● Problem requirements
Below are some records. Set each one down exactly as it reads.

● The records
■ ■ ■ ■ ■ ■ ■
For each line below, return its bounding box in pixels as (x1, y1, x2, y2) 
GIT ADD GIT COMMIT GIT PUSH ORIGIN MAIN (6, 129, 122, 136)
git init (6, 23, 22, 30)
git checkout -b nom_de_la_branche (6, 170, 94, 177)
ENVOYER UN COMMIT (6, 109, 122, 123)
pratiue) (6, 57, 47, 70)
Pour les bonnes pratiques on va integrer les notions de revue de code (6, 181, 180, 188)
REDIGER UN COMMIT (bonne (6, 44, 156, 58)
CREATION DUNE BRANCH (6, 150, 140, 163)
■ ■ ■ ■ ■ ■ ■
● Problem solution
For each line below, return its bounding box in pixels as (x1, y1, x2, y2) 
GIT ADD GIT COMMIT GIT PUSH ORIGIN MAIN (6, 129, 122, 136)
git init (6, 23, 22, 30)
git checkout -b nom_de_la_branche (6, 170, 94, 177)
ENVOYER UN COMMIT (6, 109, 122, 123)
pratiue) (6, 57, 47, 70)
Pour les bonnes pratiques on va integrer les notions de revue de code (6, 181, 180, 188)
REDIGER UN COMMIT (bonne (6, 44, 156, 58)
CREATION DUNE BRANCH (6, 150, 140, 163)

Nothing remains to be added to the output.